3.3 Chlorophagy: autophagy of whole chloroplasts

In the advanced stages of aging, chloroplast numbers dwindle. Studies employing electron microscopy have hinted at an intriguing process – the complete self-consumption of chloroplasts, an occurrence termed “chlorophagy,” in leaves undergoing senescence induced by darkness [1]. In the world of Arabidopsis, a plant’s individual leaf darkened for experimentation experiences a rapid onset of senescence. Remarkably, within a few short days, both the quantity and size of chloroplasts within these leaves diminish significantly. However, in the case of individually darkened leaves (IDLS) from the atg4s mutant, senescence, evident as chlorosis, unfolds much like in the wild-type, yet the drop in chloroplast count and to some extent, their size, is hindered [49].

What’s more, beyond the realm of conventional chloroplast behavior, small chloroplasts retaining their chlorophyll fluorescence come into view inside the vacuole after 3 days of the IDL treatment in wild-type specimens, but this phenomenon remains absent in the atg4 mutant. Given that the formation of Rubisco-containing bodies (RCBs) consumes elements from both the stroma and the chloroplast envelope, it is a logical assumption that this process contributes to the shrinking of chloroplasts. These shrunken chloroplasts, reminiscent of gerontoplasts, are then ferried into the vacuole through the machinery of autophagy.

Notably, mutations that disrupt the normal functioning of chloroplasts can trigger the wholesale degradation of these organelles, a process likely attributable to chlorophagy. This degradation appears to occur independently of senescence or starvation. For instance, partially degraded chloroplasts make their home within the vacuoles of cotyledon cells belonging to the Arabidopsis ppi40 mutant, a genetic variant deficient in a protein homologous to the 40 kDa protein found in the inner envelope membrane of chloroplasts’ translocon (Tic complex). In the advanced stages of aging, chloroplast numbers dwindle. Studies employing electron microscopy have hinted at an intriguing process – the complete self-consumption of chloroplasts, an occurrence termed “chlorophagy,” in leaves undergoing senescence induced by darkness [1]. As chloroplast transfer to the vacuole is observed even under well-fed conditions, it is posited that plants utilize autophagy to eliminate defective plastids, ensuring quality control of their organelles.
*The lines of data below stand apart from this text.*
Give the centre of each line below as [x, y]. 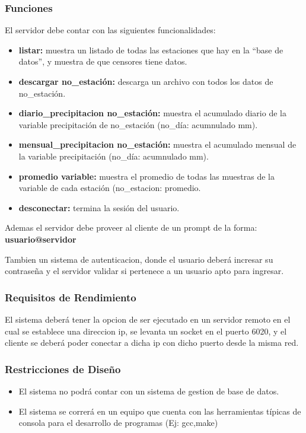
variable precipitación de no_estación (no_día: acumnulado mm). [138, 124]
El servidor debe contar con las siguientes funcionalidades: [110, 30]
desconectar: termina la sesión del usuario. [99, 207]
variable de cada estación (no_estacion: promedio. [110, 188]
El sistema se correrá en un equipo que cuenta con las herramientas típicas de [160, 411]
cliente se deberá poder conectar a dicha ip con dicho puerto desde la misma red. [152, 343]
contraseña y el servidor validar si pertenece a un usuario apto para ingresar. [144, 271]
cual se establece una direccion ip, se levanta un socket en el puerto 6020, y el [146, 331]
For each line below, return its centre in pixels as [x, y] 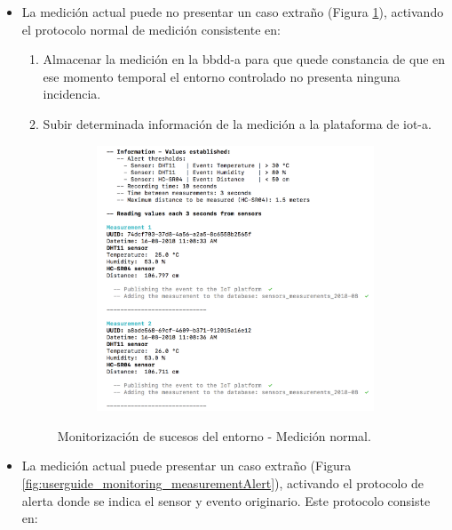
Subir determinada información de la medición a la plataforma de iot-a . [237, 123]
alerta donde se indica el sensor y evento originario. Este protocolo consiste [226, 500]
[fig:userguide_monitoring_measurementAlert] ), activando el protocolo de [223, 482]
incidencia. [72, 94]
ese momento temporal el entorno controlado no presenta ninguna [222, 76]
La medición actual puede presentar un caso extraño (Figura [186, 466]
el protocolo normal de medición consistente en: [151, 29]
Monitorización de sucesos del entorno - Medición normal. [214, 435]
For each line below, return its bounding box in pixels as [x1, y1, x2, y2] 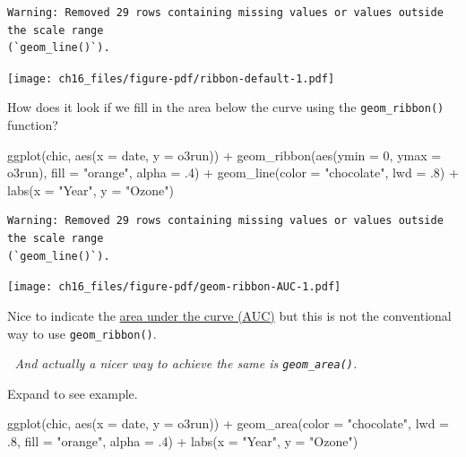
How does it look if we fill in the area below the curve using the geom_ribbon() [7, 98, 444, 116]
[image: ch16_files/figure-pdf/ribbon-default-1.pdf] [7, 72, 335, 85]
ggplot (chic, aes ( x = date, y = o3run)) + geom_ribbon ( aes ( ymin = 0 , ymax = [7, 145, 442, 164]
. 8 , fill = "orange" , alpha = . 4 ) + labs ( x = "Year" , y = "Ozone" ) [7, 432, 358, 450]
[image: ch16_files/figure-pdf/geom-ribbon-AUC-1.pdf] [7, 280, 341, 294]
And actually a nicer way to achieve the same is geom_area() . [14, 354, 358, 373]
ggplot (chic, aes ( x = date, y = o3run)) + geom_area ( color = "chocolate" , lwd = [7, 414, 449, 433]
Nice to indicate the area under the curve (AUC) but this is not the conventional [7, 306, 452, 324]

The Arabidopsis mex1 mutant, which lacks the maltose transporter in the chloroplast envelope, presents a fascinating scenario. This mutant accumulates higher-than-normal levels of maltose and starch within its chloroplasts and displays a chlorotic phenotype even when it’s not undergoing senescence. What’s particularly intriguing is that various components of chloroplasts, such as thylakoid membranes, starch granules, and plastoglobules, have been found inside the vacuole of the mex1 mutant [50]. These discoveries have given rise to a hypothesis suggesting that the increased maltose concentration in the mex1 mutant disrupts chloroplast function, possibly setting off a form of retrograde signaling that initiates the degradation of chloroplasts.